L'Histoire du Reggae
En 2006, le magazine Skarlatine va raffiner son glossaire et son encyclopédie musical en publiant L'Histoire du Reggae. En janvier, nous présentons le préambule de ce périple historique…
Imaginez la Jamaïque à la fin des années cinquante, déjà agrippée à la fièvre de l'indépendance pendant que la nation se prépare à s'affranchir de la Grande-Bretagne en 1962. Au centre-ville de Kingston, les chaînes stéréo résonnent et se livrent une féroce compétition pour cracher les plus récentes chansons et les nouveaux styles. Bien sûr, les sons importés de l'Amérique, comme le rhythm & blues, ne suffisent pas à satisfaire ces âmes, si bien que tôt ou tard, l'avènement d'une musique jamaïcaine indigène populaire auprès du grand public est inévitable.
Mais cette combinaison heureuse de nationalisme et de commercialisation avait un autre élément crucial: l'Afrique, qu'on appelait encore Éthiopie à cette époque. La religion, connue sous le nom de Pocomania, et les percussions traditionnelles Burru et Kumina avaient survécu à la grande traversée pour s'épanouir en Jamaïque où l'Africanisme a dû se cramponner, les révoltes d'esclaves étant beaucoup plus fréquentes sur l'île que n'importe où ailleurs dans les Caraïbes.
Plus tard, les ensembles de percussions des Rastas se sont révélés des exemples vivants de ces anciennes traditions, pendant qu'une industrie musicale en pleine éclosion ne tardait jamais à absorber ces influences.
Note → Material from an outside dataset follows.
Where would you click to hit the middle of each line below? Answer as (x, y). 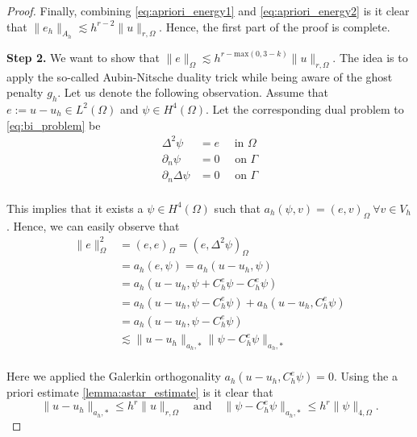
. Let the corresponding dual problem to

Ajoutez à cela une génération de musiciens à la formation classique, mais qui partageait le sens de l'aventure lié à la scène bebop jazz, et des foules prêtes à danser toute la nuit… Il ne faut donc pas s'étonner que cette petite île, d'une population équivalente à la moitié des habitants de Londres, ait influencé tant d'artistes partout sur la planète!
La musique n'est pas le seul cadeau que la Jamaïque ait donné au monde, mais c'est souvent par cet art que les Jamaïcains choisissent de se définir eux-mêmes. Les gens vous diront comment la musique et le chant ont élevé les esprits à travers l'esclavagisme et le colonialisme, comment la musique a servi d'arme contre la corruption politique et la désobéissance civile. Elle a donné aux pauvres une voix et quelque chose qu'ils pouvaient s'approprier, elle a célébré les joies et les misères de leurs vies sur cette île tropicale et elle a répandu «One Love» partout dans le monde.
Pendant cinquante ans, le médium naturel pour cette musique était les soirées de danse autour d'un «système de son», avec des enregistrements offerts sur le marché seulement lorsque la chanson avait passé l'incroyable test de ces événements intrinsèques à la culture populaire des ghettos. Ainsi, la musique jamaïcaine demeure indissociable de la population jamaïcaine et de l'environnement qui l'a vu émerger. De fait, le reggae est l'une des dernières véritables musiques folkloriques.